## Provided data
------

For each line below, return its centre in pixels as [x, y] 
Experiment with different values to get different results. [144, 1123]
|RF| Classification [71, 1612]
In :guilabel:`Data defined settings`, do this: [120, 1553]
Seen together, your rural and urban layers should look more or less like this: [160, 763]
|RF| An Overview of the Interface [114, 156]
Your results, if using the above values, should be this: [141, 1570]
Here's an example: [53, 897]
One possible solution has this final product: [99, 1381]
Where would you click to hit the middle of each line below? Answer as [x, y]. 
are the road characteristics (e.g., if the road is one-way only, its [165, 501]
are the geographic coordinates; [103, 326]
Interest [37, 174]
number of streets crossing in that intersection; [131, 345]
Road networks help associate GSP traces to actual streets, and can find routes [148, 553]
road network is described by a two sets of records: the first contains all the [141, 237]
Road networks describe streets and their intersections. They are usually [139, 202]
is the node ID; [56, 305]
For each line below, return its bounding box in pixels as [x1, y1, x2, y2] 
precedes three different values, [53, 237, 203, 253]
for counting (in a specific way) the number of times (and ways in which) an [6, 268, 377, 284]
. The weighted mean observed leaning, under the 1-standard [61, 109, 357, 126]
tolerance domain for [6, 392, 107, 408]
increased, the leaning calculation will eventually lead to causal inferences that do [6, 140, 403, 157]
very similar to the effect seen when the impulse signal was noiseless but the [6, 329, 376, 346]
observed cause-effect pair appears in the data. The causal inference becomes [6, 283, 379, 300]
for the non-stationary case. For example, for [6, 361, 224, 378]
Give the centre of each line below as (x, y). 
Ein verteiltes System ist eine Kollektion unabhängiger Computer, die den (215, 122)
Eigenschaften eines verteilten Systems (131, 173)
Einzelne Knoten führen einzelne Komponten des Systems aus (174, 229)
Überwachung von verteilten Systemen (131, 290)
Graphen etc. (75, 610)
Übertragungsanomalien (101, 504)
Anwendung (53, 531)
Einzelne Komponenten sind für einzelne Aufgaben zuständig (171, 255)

------

## What to work on
Return the full listing, character for character.

## Exercise output
For each line below, return its centre in pixels as [x, y] 
Experiment with different values to get different results. [144, 1123]
|RF| Classification [71, 1612]
In :guilabel:`Data defined settings`, do this: [120, 1553]
Seen together, your rural and urban layers should look more or less like this: [160, 763]
|RF| An Overview of the Interface [114, 156]
Your results, if using the above values, should be this: [141, 1570]
Here's an example: [53, 897]
One possible solution has this final product: [99, 1381]
Where would you click to hit the middle of each line below? Answer as [x, y]. 
are the road characteristics (e.g., if the road is one-way only, its [165, 501]
are the geographic coordinates; [103, 326]
Interest [37, 174]
number of streets crossing in that intersection; [131, 345]
Road networks help associate GSP traces to actual streets, and can find routes [148, 553]
road network is described by a two sets of records: the first contains all the [141, 237]
Road networks describe streets and their intersections. They are usually [139, 202]
is the node ID; [56, 305]
For each line below, return its bounding box in pixels as [x1, y1, x2, y2] 
precedes three different values, [53, 237, 203, 253]
for counting (in a specific way) the number of times (and ways in which) an [6, 268, 377, 284]
. The weighted mean observed leaning, under the 1-standard [61, 109, 357, 126]
tolerance domain for [6, 392, 107, 408]
increased, the leaning calculation will eventually lead to causal inferences that do [6, 140, 403, 157]
very similar to the effect seen when the impulse signal was noiseless but the [6, 329, 376, 346]
observed cause-effect pair appears in the data. The causal inference becomes [6, 283, 379, 300]
for the non-stationary case. For example, for [6, 361, 224, 378]
Give the centre of each line below as (x, y). 
Ein verteiltes System ist eine Kollektion unabhängiger Computer, die den (215, 122)
Eigenschaften eines verteilten Systems (131, 173)
Einzelne Knoten führen einzelne Komponten des Systems aus (174, 229)
Überwachung von verteilten Systemen (131, 290)
Graphen etc. (75, 610)
Übertragungsanomalien (101, 504)
Anwendung (53, 531)
Einzelne Komponenten sind für einzelne Aufgaben zuständig (171, 255)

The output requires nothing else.